3-Pyrrolylethylamine

Clinical data
- Other names: 3-NEA; 2-(1H-Pyrrol-3-yl)ethylamine; 3-(2-Aminoethyl)pyrrole

Identifiers
- IUPAC name 2-(1H-pyrrol-3-yl)ethanamine;
- CAS Number: 73625-10-2 73625-09-9;
- PubChem CID: 13437354;
- ChemSpider: 14562434;

Chemical and physical data
- Formula: C_{6}H_{10}N_{2}
- Molar mass: 110.160 g·mol^{−1}
- 3D model (JSmol): Interactive image;
- SMILES C1=CNC=C1CCN;
- InChI InChI=1S/C6H10N2/c7-3-1-6-2-4-8-5-6/h2,4-5,8H,1,3,7H2; Key:ZBJSHMBQYSDTGK-UHFFFAOYSA-N;

= 3-Pyrrolylethylamine =

3-Pyrrolylethylamine (3-NEA or 2-(1H-pyrrol-3-yl)ethylamine) is a chemical compound of the arylalkylamine family. It can be thought of as the analogue of tryptamine (2-indolylethylamine) in which the benzene component of the indole ring has been removed, leaving only a pyrrole ring.

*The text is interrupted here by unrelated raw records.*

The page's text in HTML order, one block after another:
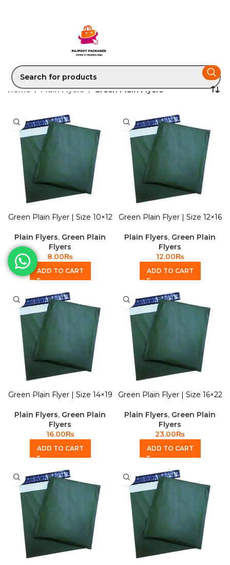
Home Plain Flyers Green Plain Flyers
Green Plain Flyer | Size 10×12
Plain Flyers, Green Plain
Flyers
8.00₨
ADD TO CART
Green Plain Flyer | Size 12×16
Plain Flyers, Green Plain
Flyers
12.00₨
ADD TO CART
Green Plain Flyer | Size 14×19
Plain Flyers, Green Plain
Flyers
16.00₨
ADD TO CART
Green Plain Flyer | Size 16×22
Plain Flyers, Green Plain
Flyers
23.00₨
ADD TO CART
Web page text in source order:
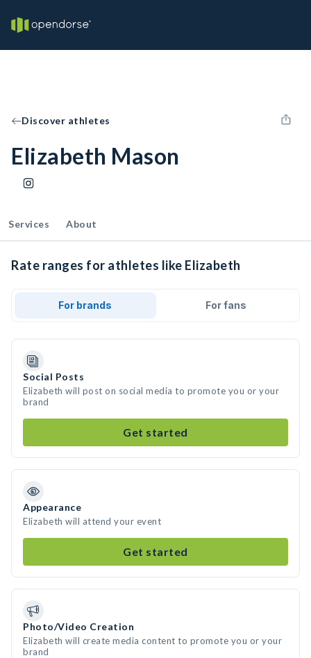
Discover athletes
Elizabeth Mason
Services About
Rate ranges for athletes like Elizabeth
For brands For fans
Social Posts
Elizabeth will post on social media to promote you or your
brand
Get started
Appearance
Elizabeth will attend your event
Get started
Photo/Video Creation
Elizabeth will create media content to promote you or your
brand
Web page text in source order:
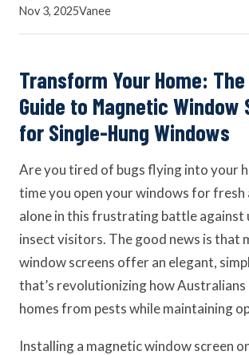
Nov 3, 2025Vanee
Transform Your Home:
Guide to Magnetic Window
for Single-Hung Windows
Are you tired of bugs flying into your
time you open your windows for fresh
alone in this frustrating battle against
insect visitors. The good news is that
window screens offer an elegant,
that’s revolutionizing how
homes from pests while maintaining
Installing a magnetic window screen
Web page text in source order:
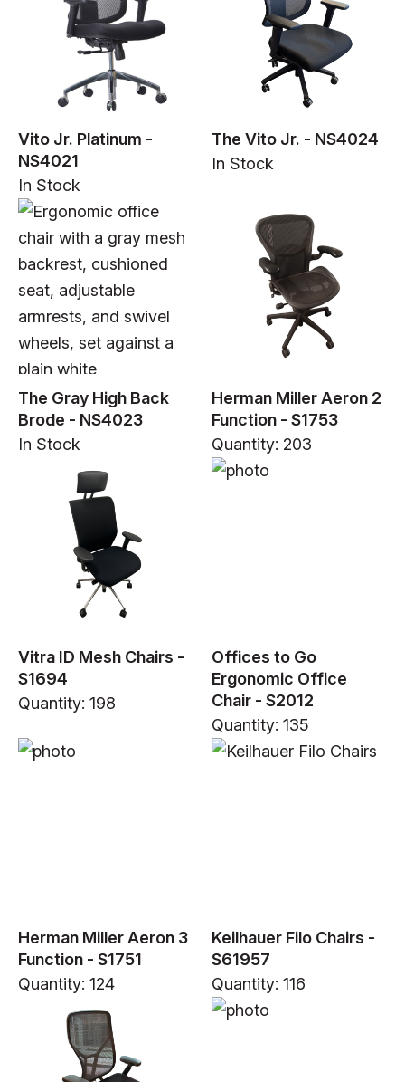
Vito Jr. Platinum -
NS4021
In Stock
The Vito Jr. - NS4024
In Stock
The Gray High Back
Brode - NS4023
In Stock
Herman Miller Aeron 2
Function - S1753
Quantity: 203
Vitra ID Mesh Chairs -
S1694
Quantity: 198
Offices to Go
Ergonomic Office
Chair - S2012
Quantity: 135
Herman Miller Aeron 3
Function - S1751
Quantity: 124
Keilhauer Filo Chairs -
S61957
Quantity: 116

The compound is also related to other arylalkylamines as well as trace amines including phenethylamine (2-phenylethylamine), 2-furylethylamine, thiopropamine (1-(2-thienyl)-2-aminopropane), and isocyclamine (cyclopentanylaminopropane), among others. Many of these compounds are monoamine releasing agents and/or reuptake inhibitors.

3-NEA was first described in the scientific literature by 1965.